Thanks for reporting. I'll mark as bug though I'm not sure about it.

@jrudolph
Member
jrudolph commented Nov 2, 2016

It could be like this: when the server sees Connection: close on a request it fully closes the connection directly after having sent out the last bit of the response which might close the socket too soon?

@keimoon which client did you use? Could you try to capture a network trace using tcpdump and attach it here? Thanks ;)

@jrudolph jrudolph added this to the backlog milestone Nov 2, 2016
@keimoon
keimoon commented Nov 2, 2016

I used curl. Here is network trace that you can load into wireshark

akka.pcap.tar.gz

screen shot 2016-11-02 at 7 34 33 pm

@keimoon
keimoon commented Nov 2, 2016

Also I can only reproduce the bug with HttpEntity.Strict

@jrudolph
Member
jrudolph commented Nov 2, 2016

Great, thanks @keimoon. That will help a lot.

@jrudolph
Member
jrudolph commented Nov 2, 2016

I had a quick try, this issue can be reproduced using your instructions.

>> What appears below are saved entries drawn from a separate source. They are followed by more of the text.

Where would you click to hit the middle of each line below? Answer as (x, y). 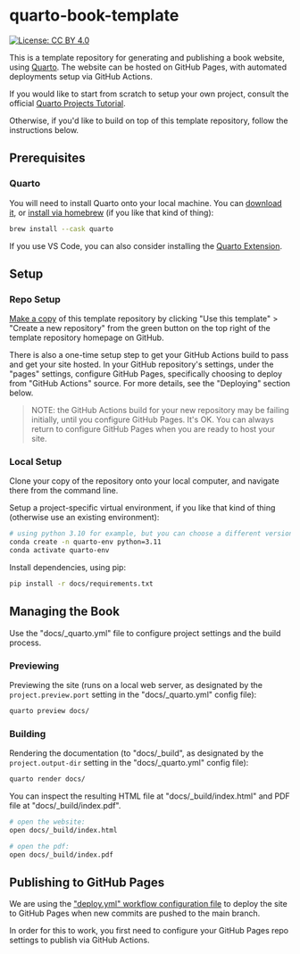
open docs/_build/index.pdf (62, 854)
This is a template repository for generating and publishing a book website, (147, 57)
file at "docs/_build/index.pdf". (65, 806)
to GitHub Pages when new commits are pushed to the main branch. (135, 913)
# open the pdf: (39, 846)
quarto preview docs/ (50, 711)
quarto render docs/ (48, 779)
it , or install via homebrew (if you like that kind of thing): (112, 212)
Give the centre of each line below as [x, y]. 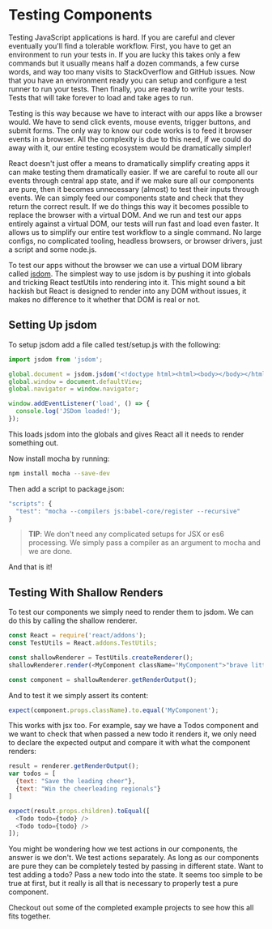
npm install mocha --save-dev [59, 473]
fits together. [30, 916]
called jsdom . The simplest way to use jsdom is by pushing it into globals [130, 274]
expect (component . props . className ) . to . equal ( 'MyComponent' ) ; [114, 710]
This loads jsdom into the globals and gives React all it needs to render [126, 434]
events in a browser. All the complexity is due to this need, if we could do [130, 138]
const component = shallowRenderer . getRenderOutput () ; [103, 680]
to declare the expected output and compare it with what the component [130, 743]
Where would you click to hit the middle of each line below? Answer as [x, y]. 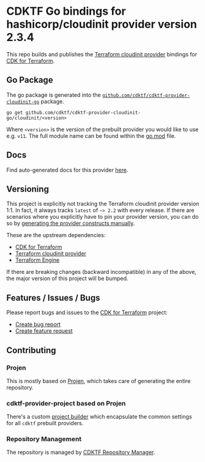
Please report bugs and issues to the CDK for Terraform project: [87, 312]
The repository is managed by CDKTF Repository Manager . [81, 452]
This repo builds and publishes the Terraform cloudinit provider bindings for [102, 54]
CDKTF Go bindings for [66, 11]
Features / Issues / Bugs [53, 297]
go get [15, 112]
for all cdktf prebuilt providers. [45, 423]
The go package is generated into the [54, 95]
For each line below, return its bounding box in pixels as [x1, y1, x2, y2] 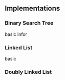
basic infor [5, 31, 28, 37]
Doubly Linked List [5, 68, 52, 75]
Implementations [5, 4, 60, 13]
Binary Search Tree [5, 19, 54, 27]
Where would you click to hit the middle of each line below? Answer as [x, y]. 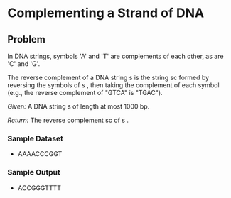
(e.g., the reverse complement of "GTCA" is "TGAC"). [85, 93]
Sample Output [34, 172]
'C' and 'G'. [24, 64]
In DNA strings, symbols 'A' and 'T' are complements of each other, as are [116, 56]
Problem [27, 39]
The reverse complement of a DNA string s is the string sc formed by [108, 77]
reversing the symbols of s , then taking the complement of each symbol [113, 85]
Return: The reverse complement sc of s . [68, 120]
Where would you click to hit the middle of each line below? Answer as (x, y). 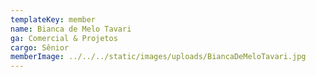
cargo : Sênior (40, 47)
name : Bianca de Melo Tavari (71, 29)
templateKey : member (53, 19)
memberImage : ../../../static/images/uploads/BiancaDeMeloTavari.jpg (158, 57)
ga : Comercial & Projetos (64, 38)
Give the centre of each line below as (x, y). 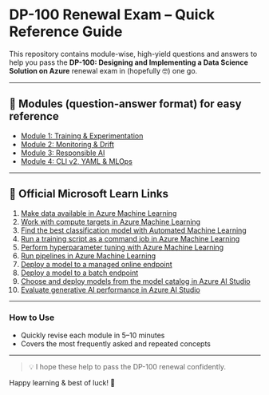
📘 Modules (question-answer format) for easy (125, 104)
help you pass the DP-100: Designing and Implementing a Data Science (129, 62)
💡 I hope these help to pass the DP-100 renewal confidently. (127, 366)
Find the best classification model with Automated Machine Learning (133, 230)
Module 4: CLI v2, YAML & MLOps (76, 161)
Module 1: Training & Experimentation (82, 136)
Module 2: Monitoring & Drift (67, 144)
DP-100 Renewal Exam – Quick (112, 15)
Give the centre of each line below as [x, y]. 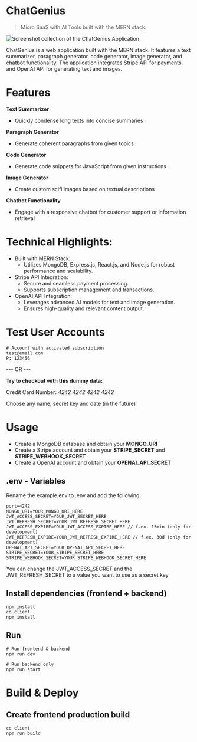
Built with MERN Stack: [42, 258]
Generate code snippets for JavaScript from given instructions [91, 166]
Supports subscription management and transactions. [89, 290]
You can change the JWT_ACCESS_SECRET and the [69, 569]
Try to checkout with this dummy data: [55, 380]
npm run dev [21, 654]
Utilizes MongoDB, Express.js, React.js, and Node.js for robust [99, 264]
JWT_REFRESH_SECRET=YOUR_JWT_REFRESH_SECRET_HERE [68, 521]
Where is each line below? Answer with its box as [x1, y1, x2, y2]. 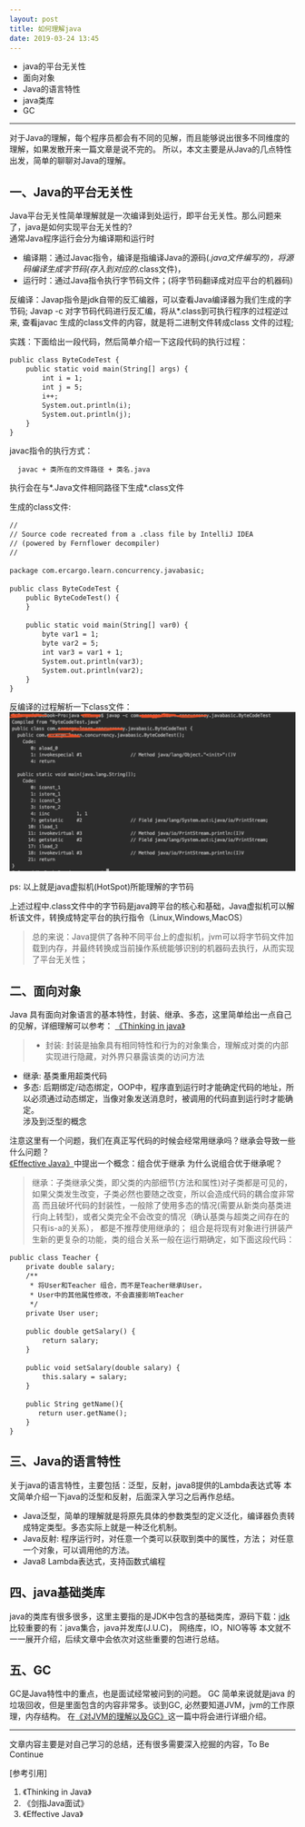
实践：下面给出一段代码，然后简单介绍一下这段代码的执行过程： [9, 336, 248, 347]
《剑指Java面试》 [22, 1798, 89, 1809]
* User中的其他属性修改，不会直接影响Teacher [29, 1291, 184, 1300]
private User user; [25, 1309, 100, 1318]
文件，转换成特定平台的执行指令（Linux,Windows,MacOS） [25, 912, 248, 923]
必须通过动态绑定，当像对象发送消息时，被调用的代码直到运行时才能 [30, 1093, 286, 1104]
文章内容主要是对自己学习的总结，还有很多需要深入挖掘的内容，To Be [9, 1739, 270, 1750]
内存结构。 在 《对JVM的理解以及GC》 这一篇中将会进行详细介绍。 [25, 1711, 271, 1722]
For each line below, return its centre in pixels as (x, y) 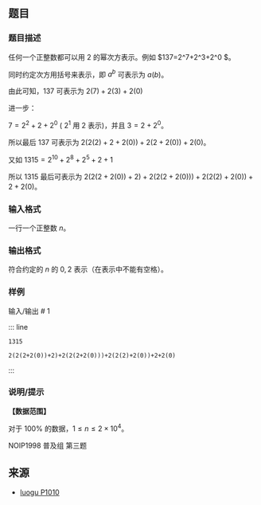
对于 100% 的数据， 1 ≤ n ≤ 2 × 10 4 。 (68, 428)
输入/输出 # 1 (29, 311)
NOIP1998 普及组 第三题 (48, 445)
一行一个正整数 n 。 (39, 228)
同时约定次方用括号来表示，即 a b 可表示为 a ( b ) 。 (88, 73)
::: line (18, 327)
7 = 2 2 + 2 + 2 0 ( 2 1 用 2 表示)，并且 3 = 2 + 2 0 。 (88, 125)
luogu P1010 (39, 492)
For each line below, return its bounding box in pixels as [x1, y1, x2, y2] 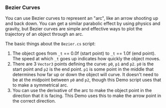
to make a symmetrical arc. [12, 82, 68, 88]
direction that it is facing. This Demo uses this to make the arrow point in [12, 93, 162, 99]
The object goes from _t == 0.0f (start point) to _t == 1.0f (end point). [12, 50, 156, 56]
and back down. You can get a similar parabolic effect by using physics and [5, 20, 161, 26]
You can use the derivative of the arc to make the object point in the [12, 88, 152, 94]
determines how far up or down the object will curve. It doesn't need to [12, 72, 159, 78]
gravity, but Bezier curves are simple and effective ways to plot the [5, 26, 143, 32]
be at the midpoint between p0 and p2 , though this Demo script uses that [12, 77, 162, 83]
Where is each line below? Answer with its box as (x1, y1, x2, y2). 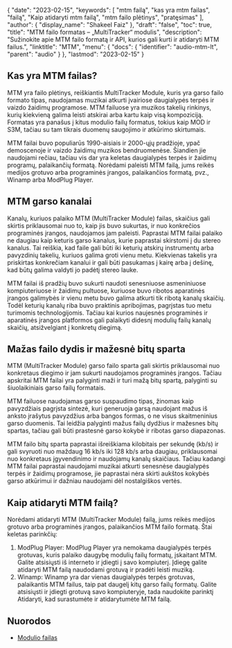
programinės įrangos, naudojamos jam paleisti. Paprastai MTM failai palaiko (7, 229, 223, 237)
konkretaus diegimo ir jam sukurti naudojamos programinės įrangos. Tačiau (7, 369, 222, 377)
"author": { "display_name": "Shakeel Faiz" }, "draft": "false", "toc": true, (7, 21, 213, 28)
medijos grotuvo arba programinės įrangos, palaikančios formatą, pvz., (7, 168, 209, 176)
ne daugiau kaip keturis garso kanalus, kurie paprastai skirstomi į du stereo (7, 236, 221, 245)
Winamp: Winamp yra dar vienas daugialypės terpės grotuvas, (17, 573, 195, 581)
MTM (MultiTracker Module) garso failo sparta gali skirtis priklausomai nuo (7, 362, 220, 370)
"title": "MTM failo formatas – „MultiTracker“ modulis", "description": (7, 28, 202, 36)

The problem is that when the HTTP server decides to close the connection, it does so by completely killing the HTTP stack which will complete the write-side of the TCP connection stream and cancel the read-side. If cancel arrives first (which seems to be the case), the Tcp stream implementation will abort the connection (= socket.close with soLinger(0)). The result is that the OS just doesn't know about the connection any more and if any data was not sent yet this data is lost and any further packets will be responded with RST.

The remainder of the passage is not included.